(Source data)

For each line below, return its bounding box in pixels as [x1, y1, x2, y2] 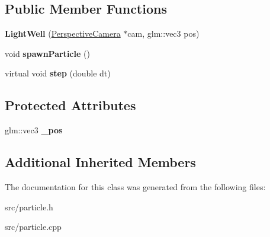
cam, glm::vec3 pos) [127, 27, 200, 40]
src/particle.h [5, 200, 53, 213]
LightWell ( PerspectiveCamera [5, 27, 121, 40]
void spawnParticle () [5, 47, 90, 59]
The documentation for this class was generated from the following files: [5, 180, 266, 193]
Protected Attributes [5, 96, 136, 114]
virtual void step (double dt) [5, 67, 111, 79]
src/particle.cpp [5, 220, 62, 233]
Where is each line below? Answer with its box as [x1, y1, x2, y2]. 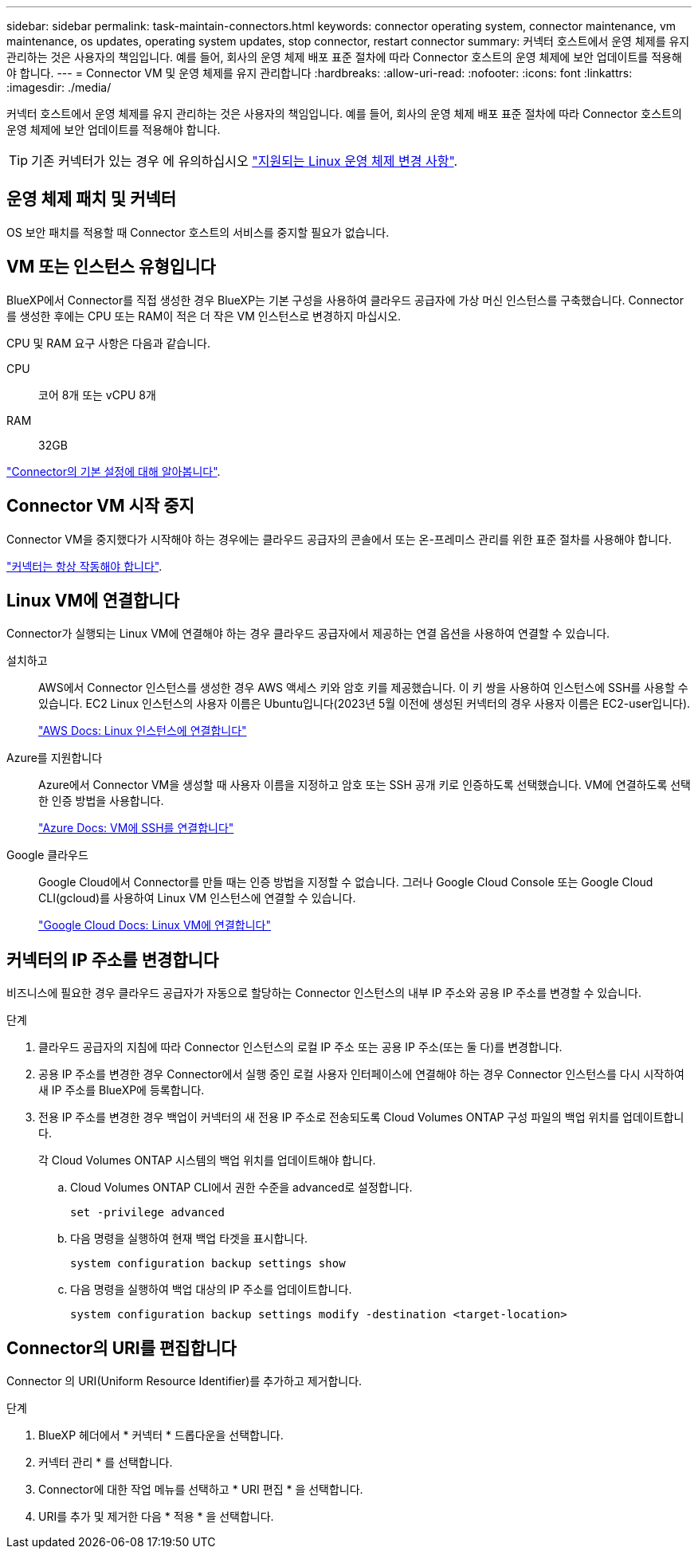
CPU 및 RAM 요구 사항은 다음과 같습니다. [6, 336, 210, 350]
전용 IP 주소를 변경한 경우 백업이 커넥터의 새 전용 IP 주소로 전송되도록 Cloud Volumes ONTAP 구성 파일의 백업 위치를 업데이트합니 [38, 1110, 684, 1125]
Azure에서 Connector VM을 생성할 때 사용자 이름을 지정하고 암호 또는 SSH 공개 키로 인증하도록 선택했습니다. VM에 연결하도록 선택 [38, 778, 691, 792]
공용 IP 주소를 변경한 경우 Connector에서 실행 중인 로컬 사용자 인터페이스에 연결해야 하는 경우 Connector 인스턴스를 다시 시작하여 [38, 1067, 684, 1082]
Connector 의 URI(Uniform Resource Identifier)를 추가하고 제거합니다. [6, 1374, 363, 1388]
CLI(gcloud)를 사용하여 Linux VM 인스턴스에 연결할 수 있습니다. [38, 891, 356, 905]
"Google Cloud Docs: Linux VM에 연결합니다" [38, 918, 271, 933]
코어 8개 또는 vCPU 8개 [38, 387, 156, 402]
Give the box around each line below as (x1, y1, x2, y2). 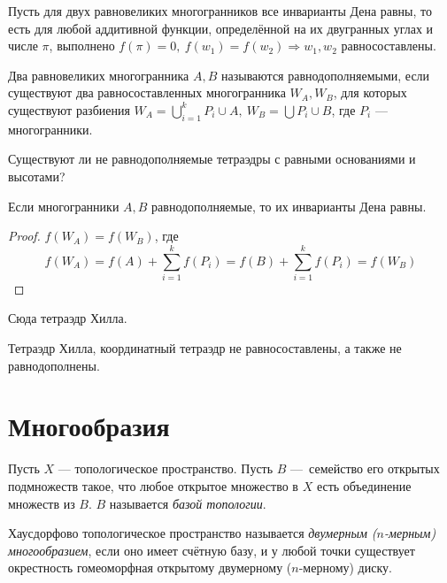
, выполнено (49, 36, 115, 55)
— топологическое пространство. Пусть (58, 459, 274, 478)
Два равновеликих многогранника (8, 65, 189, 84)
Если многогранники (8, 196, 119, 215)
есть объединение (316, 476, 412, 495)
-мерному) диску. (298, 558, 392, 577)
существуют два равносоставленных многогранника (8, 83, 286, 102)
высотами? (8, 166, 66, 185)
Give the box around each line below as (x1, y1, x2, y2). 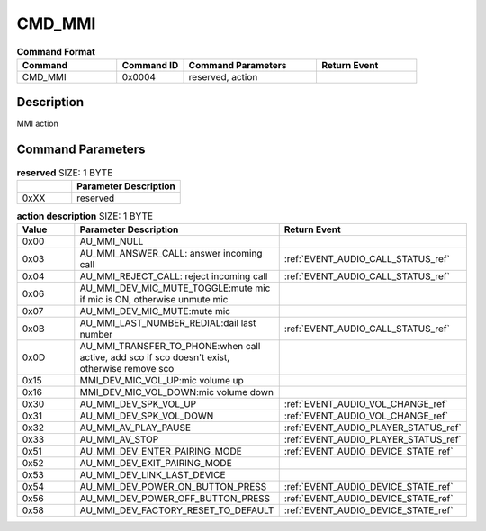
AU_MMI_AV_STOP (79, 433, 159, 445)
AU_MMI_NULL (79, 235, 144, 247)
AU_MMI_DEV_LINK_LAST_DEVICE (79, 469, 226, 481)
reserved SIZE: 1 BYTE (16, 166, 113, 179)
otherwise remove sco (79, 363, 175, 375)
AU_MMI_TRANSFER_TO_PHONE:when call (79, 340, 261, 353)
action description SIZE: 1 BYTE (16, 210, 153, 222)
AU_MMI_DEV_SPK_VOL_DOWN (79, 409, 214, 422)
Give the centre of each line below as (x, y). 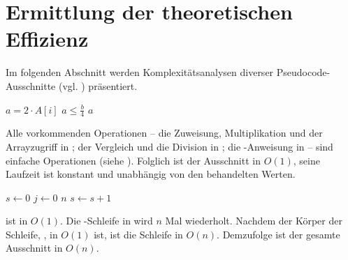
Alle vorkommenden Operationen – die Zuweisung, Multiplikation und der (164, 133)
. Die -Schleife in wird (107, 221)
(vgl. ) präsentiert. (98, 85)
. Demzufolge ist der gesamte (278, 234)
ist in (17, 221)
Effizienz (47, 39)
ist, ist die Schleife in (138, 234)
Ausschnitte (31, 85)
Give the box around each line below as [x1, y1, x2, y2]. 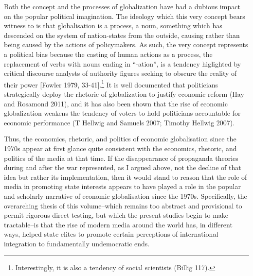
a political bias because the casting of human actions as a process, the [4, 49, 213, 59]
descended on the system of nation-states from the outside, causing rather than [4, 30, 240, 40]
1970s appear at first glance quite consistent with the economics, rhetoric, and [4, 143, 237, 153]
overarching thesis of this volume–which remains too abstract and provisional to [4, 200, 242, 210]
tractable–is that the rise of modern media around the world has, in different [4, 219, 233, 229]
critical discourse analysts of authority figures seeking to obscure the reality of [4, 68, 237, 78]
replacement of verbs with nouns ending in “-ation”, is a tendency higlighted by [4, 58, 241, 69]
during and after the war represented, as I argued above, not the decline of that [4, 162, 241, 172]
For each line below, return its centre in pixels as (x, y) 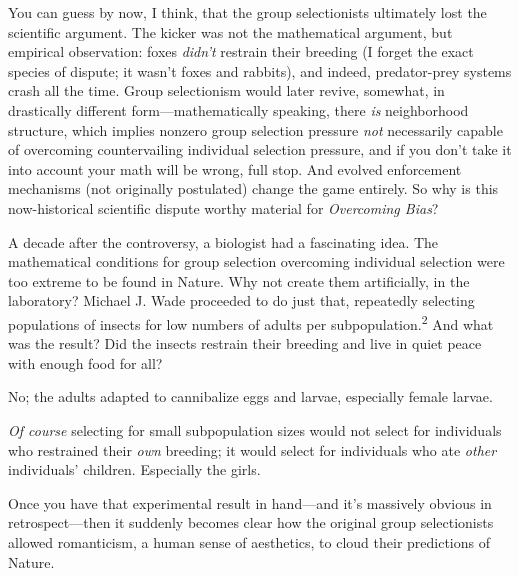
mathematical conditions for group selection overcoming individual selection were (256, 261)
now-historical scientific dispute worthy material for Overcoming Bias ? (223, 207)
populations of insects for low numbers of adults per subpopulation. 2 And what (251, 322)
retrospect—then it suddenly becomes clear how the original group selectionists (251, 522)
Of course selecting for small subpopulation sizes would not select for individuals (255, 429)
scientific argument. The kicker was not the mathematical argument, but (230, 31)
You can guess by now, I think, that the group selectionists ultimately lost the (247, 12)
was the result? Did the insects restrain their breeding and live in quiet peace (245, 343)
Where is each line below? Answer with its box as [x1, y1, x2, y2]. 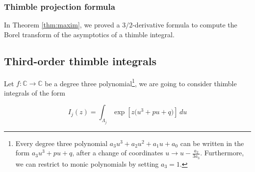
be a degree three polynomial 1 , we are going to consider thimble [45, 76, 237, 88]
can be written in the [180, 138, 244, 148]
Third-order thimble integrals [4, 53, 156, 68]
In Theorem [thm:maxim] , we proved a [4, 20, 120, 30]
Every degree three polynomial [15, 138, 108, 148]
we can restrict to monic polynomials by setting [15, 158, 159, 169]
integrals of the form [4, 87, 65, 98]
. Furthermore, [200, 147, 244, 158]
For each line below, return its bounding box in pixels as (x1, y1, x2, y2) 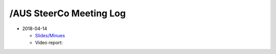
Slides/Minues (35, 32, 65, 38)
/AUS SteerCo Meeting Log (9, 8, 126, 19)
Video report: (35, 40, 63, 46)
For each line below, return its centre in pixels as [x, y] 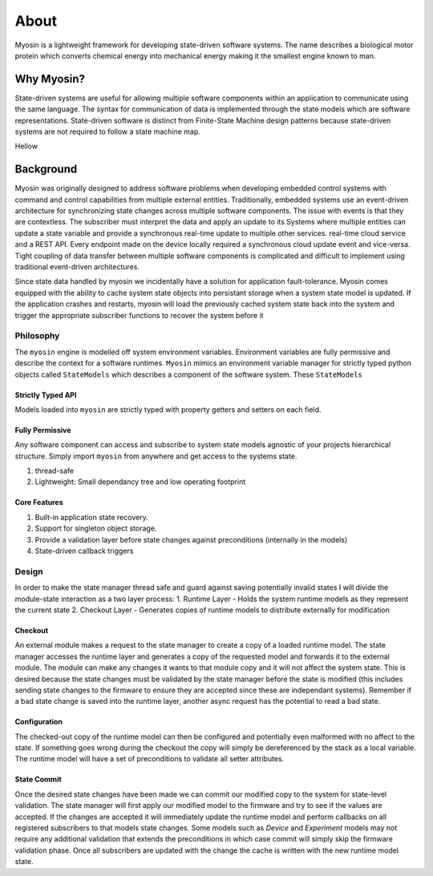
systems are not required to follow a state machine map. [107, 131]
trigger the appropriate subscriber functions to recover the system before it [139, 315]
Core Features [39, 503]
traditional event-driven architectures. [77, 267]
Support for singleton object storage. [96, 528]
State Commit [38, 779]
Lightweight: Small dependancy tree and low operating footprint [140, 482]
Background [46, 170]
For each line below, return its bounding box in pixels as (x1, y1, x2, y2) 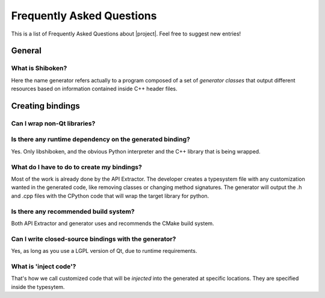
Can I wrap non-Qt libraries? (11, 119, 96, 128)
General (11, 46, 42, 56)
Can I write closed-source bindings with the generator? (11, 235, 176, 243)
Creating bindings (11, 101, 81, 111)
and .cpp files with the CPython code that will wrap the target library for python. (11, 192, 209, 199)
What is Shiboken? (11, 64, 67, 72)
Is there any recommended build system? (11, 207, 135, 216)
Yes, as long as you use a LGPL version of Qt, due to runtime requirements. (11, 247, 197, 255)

Problem: Given the records above, return exactly the lines starting at the line containing "Can I write" and ending at the line containing "What is Shiboken? (11, 64, 67, 72)", including both.

Answer space:
Can I write closed-source bindings with the generator? (11, 235, 176, 243)
Creating bindings (11, 101, 81, 111)
and .cpp files with the CPython code that will wrap the target library for python. (11, 192, 209, 199)
What is Shiboken? (11, 64, 67, 72)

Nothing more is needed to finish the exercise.